In the Emergency Department, the diagnosis of acute myocardial infarction (AMI) relies initially on a patient’s history and the 12-lead electrocardiogram (ECG). Establishing the diagnosis of AMI in the left bundle branch block (LBBB) is difficult and can result in delay of definitive treatment. In 1996, Sgarbossa found 3 ECG criteria to evaluate for AMI in patients with LBBB.

Sgarbossa Criteria for Acute Myocardial Infarction in the Left Bundle Branch Block

Three criteria are included in Sgarbossa’s criteria:

Criteria Points
Concordant ST elevation ≥1 mm in a lead with a positive QRS complex 5 points
Concordant ST depression ≥1 mm in lead V1, V2, or V3 3 points
Discordant ST elevation ≥5 mm in a lead with a negative QRS complex 2 points

≥3 points = 90% specificity of STEMI (sensitivity of 36%)
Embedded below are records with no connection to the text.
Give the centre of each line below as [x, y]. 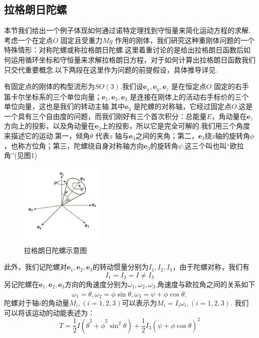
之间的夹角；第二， [167, 135]
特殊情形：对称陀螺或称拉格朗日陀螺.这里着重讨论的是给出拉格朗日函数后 [124, 50]
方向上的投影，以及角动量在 [49, 126]
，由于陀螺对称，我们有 [211, 267]
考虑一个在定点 [28, 40]
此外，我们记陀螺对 [35, 267]
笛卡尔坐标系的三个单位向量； [53, 96]
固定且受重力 [82, 40]
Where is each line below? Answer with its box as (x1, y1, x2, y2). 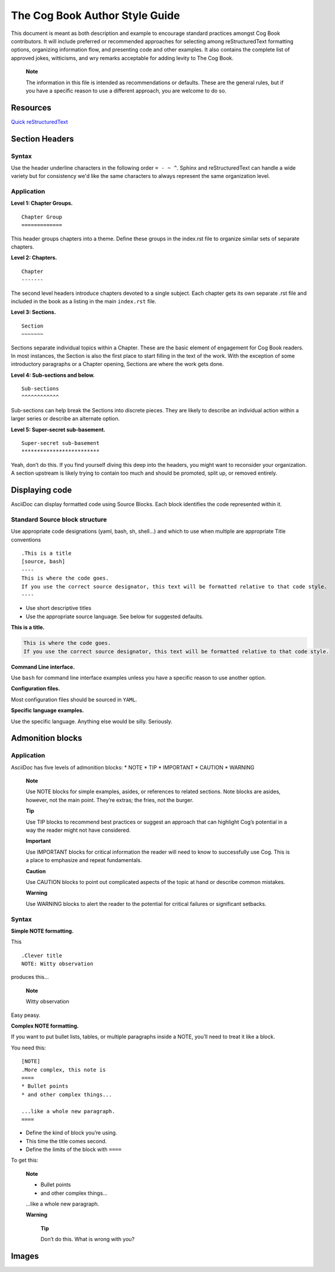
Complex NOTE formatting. (11, 1022, 79, 1029)
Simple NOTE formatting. (11, 927, 74, 934)
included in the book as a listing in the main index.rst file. (11, 298, 157, 305)
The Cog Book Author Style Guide (11, 9, 181, 22)
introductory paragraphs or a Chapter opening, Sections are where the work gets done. (11, 361, 224, 368)
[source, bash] (21, 558, 66, 565)
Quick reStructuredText (11, 118, 68, 125)
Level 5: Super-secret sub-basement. (11, 426, 106, 433)
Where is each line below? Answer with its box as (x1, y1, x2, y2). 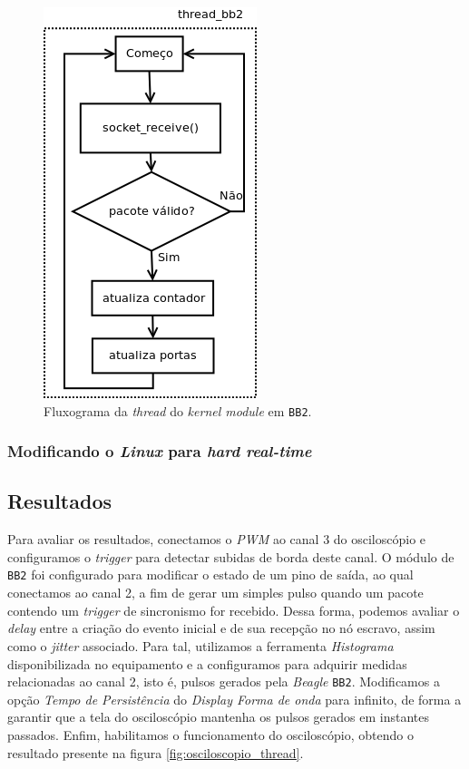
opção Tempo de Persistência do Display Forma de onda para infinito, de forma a (7, 689, 462, 708)
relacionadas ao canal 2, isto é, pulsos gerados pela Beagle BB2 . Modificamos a (7, 672, 440, 691)
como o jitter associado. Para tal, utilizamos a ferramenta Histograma (7, 636, 394, 655)
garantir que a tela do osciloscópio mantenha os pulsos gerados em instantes (7, 707, 430, 726)
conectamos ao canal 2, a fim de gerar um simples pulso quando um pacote (7, 583, 424, 602)
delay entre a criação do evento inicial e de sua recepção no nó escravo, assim (7, 618, 435, 638)
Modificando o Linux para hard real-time (7, 440, 312, 462)
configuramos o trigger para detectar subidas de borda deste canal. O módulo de (7, 547, 454, 566)
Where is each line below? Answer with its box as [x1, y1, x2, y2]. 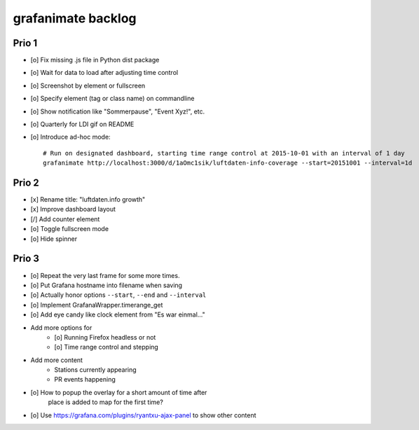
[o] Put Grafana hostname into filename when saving [30, 281, 182, 289]
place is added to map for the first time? [48, 398, 164, 406]
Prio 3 [13, 253, 40, 265]
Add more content [30, 356, 83, 364]
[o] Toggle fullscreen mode [30, 225, 109, 233]
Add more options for [30, 323, 92, 332]
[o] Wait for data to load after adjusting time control [30, 69, 179, 77]
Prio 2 [13, 177, 40, 188]
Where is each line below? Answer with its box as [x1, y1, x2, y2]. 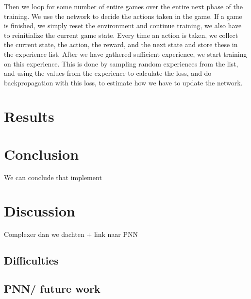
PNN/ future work [4, 281, 100, 296]
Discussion [4, 200, 75, 220]
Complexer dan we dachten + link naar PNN [4, 229, 138, 239]
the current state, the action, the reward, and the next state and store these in [4, 39, 238, 50]
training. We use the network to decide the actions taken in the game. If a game [4, 11, 242, 21]
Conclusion [4, 144, 79, 164]
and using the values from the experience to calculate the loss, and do [4, 68, 212, 78]
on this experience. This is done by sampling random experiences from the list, [4, 58, 238, 68]
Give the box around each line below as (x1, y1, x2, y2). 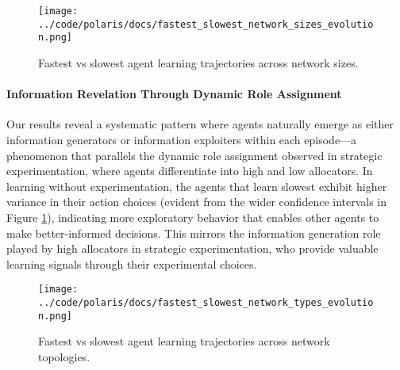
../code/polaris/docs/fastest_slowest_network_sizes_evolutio (38, 18, 374, 30)
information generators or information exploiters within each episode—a (6, 131, 357, 147)
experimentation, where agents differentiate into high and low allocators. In (6, 162, 373, 179)
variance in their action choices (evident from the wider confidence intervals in (6, 193, 387, 210)
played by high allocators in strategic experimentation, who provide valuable (6, 240, 379, 257)
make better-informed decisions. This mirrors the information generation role (6, 224, 381, 241)
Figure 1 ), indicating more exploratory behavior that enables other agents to (6, 208, 379, 225)
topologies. (38, 348, 90, 364)
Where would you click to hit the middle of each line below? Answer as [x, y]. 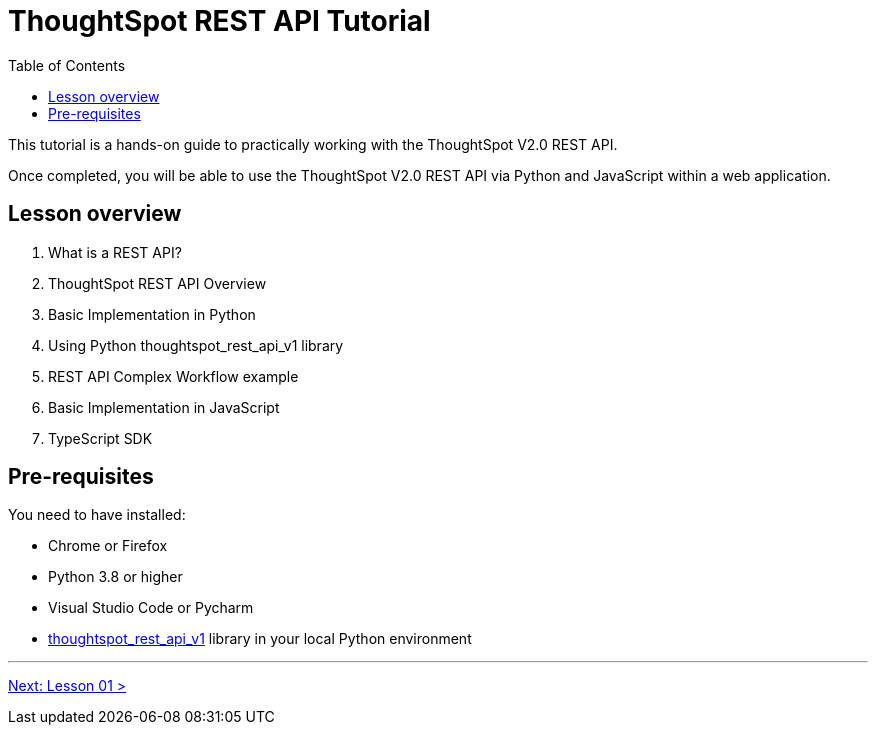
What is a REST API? [115, 252]
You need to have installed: [97, 515]
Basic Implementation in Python [152, 314]
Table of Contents [67, 65]
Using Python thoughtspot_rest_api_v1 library [196, 345]
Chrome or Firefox [108, 546]
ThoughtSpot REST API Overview [157, 283]
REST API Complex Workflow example [173, 376]
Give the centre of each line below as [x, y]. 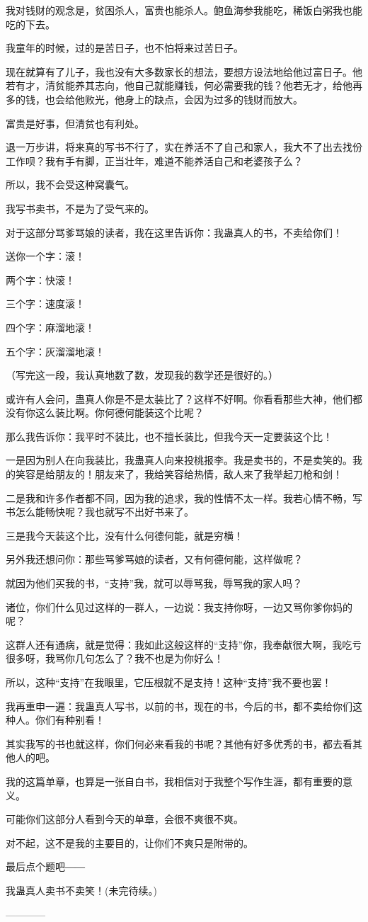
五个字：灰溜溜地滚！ [55, 351]
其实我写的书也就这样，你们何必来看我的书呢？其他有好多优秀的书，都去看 [179, 743]
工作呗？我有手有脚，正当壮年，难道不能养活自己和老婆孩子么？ [154, 160]
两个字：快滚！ [40, 279]
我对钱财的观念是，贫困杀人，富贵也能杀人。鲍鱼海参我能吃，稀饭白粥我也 [179, 10]
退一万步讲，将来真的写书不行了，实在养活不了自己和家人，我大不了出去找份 [184, 147]
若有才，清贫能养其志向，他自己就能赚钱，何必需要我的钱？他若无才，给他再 [184, 85]
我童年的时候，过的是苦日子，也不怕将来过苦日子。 [125, 48]
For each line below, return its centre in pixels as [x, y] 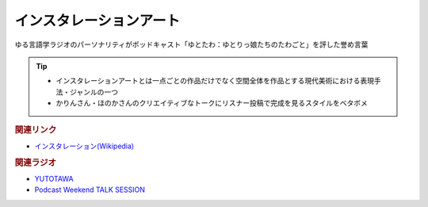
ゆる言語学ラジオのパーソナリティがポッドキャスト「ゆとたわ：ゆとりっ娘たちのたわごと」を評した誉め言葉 [191, 44]
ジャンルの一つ [94, 92]
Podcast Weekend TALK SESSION [90, 190]
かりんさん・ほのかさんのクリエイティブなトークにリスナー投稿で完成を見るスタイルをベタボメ [212, 103]
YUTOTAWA [54, 178]
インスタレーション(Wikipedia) [84, 146]
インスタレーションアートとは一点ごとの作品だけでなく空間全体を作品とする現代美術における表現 [215, 81]
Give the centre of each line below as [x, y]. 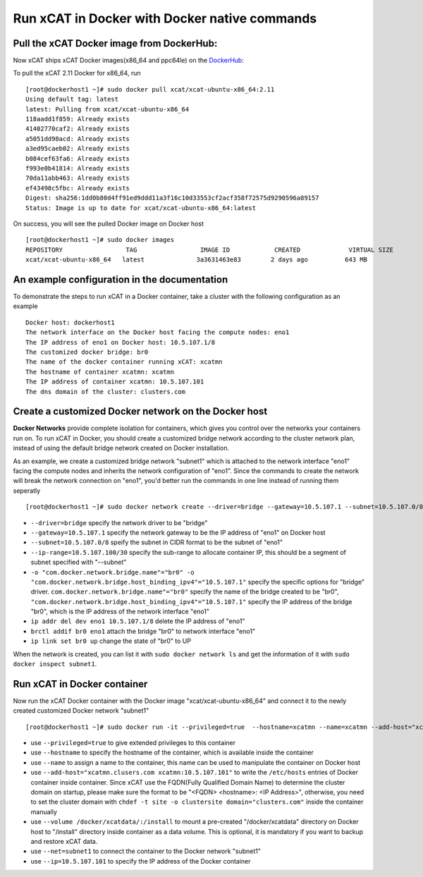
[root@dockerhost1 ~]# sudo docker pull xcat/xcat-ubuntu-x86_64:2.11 [150, 89]
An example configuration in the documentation [121, 280]
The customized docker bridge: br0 [87, 352]
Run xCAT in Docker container [80, 684]
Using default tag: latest [72, 99]
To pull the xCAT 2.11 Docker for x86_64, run [77, 73]
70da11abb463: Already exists [78, 178]
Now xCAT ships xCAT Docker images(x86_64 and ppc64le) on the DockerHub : [129, 61]
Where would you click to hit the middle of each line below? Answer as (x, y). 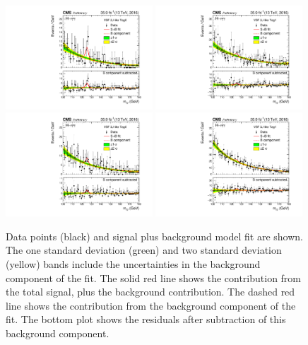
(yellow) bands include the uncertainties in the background (133, 264)
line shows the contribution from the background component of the (151, 305)
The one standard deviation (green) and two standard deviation (144, 250)
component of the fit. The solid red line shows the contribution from (154, 277)
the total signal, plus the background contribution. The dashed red (150, 292)
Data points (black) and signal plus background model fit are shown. (155, 236)
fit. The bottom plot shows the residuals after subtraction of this (146, 319)
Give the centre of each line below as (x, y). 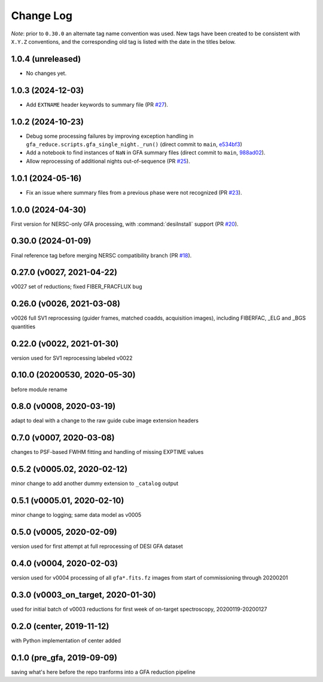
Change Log (42, 16)
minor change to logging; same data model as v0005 (76, 515)
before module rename (39, 389)
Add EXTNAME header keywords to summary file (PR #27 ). (97, 104)
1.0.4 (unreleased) (46, 59)
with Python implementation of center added (66, 640)
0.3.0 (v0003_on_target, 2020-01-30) (84, 595)
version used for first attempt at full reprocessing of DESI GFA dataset (97, 546)
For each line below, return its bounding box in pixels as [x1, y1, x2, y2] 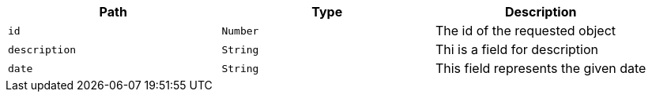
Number [221, 24, 259, 37]
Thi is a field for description [435, 42, 598, 57]
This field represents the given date [435, 60, 646, 76]
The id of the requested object [435, 23, 616, 38]
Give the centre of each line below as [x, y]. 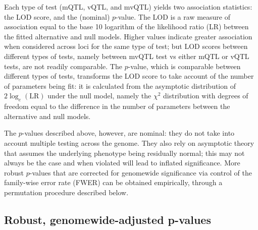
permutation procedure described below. [66, 192]
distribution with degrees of [205, 96]
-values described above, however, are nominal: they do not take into [128, 133]
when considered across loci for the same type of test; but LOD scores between [126, 46]
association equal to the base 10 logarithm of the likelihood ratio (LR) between [126, 26]
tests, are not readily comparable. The [63, 66]
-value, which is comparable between [184, 66]
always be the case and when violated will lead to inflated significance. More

Smith-modified Sgarbossa Criteria for Acute Myocardial Infarction in the Left Bundle Branch Block

Patients with LBBB of unknown onset presenting with chest pain can pose a diagnostic challenge in the ED while Smith-Modified-Sgarbossa (SMS) ECG criteria might facilitate AMI diagnosis.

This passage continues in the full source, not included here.